22. Use Short System Prompt
Use the short system prompts in Opus 4.7. Enable this hidden setting carefully. Drops long tooltips. This trick helps to optimize the context window space.
export CLAUDE_CODE_SIMPLE_SYSTEM_PROMPT=123. Remove Git Commands
Remove the built-in git rules if needed. Disable the default git it flows. Do this only if you are using a custom workflow. It narrows down the basics of your AI coding assistant.
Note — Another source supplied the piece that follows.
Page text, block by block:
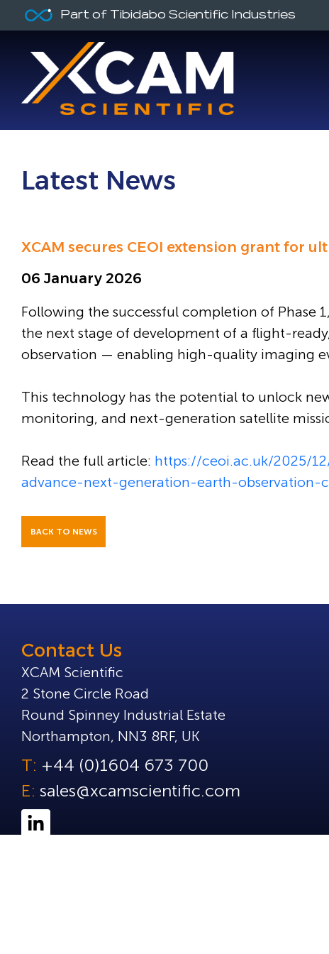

export CLAUDE_CODE_DISABLE_GIT_INSTRUCTIONS=1Recommended Configuration
Use this local setting to perform common coding tasks:
{
"permissions": {
"deny": [
"Read(./.env)",
"Read(./.env.*)",
"Read(./secrets/**)",
"Read(./node_modules/**)",
"Read(./dist/**)",
"Read(./build/**)",
"Read(./coverage/**)",
"Read(./.next/**)",
"Read(./tmp/**)",
"Read(./logs/**)",
"Read(./*.log)"
]
},
"env": {
"CLAUDE_AUTOCOMPACT_PCT_OVERRIDE": "70",
"BASH_MAX_OUTPUT_LENGTH": "20000",
"MAX_MCP_OUTPUT_TOKENS": "8000",
"CLAUDE_CODE_EFFORT_LEVEL": "medium"
}
}Use this setup for powerful savings:
{
"env": {
"CLAUDE_AUTOCOMPACT_PCT_OVERRIDE": "50",
"BASH_MAX_OUTPUT_LENGTH": "12000",
"MAX_MCP_OUTPUT_TOKENS": "5000",
"CLAUDE_CODE_EFFORT_LEVEL": "low"
}
}Correct Request Template
Follow this template format to save tokens:
Task: Fix [specific bug] in [specific files].Scope:
- Start with: [file1], [file2]
- Do not scan the whole repo.
- Only read additional files if they are imported.Token discipline:
- Keep command output short.
- Filter test output to failures only.
- Summarize findings before editing.
- If context exceeds 70%, compact the chat.Verification:
- Add or update targeted tests.
- Run only the relevant test file first.
- Run broader tests after the targeted test passes.
Things to Avoid
- Don’t rely on files that become outdated. The system overrides these old settings. Use the deny permissions settings instead.
- Do not install all available plugins. More plugins are coming up regularly. Disable unused tools to maintain speed.
- Don’t always settle for the most expensive model. Use Opus for complex tasks. Trust Sonnet in your daily practice.
Also Read: Claude’s Skills Explained: Use Custom Skills in Claude’s Code
The conclusion
Controlling your tools builds confidence in your project and helps protect your budget. Managing token usage fine-tunes your AI assistant and makes development more efficient and cost-effective. Teams developing a context window space can reduce API costs significantly. Setting clear limits: such as deleting conversations, limiting file access, and writing brief information, leads to real savings. By applying these strategies to your next project, you’ll improve both your budget and code quality.
Frequently Asked Questions
A. Type the /clear command in your terminal. This drops all the previous context and starts anew.
A. Implicit information causes a large codebase scan. Provide precise file names to limit the scope of the search.
A. Set i BASH_MAX_OUTPUT_LENGTH limit in your area. Filter test results with standard bash tools.
Sign in to continue reading and enjoy content curated by experts.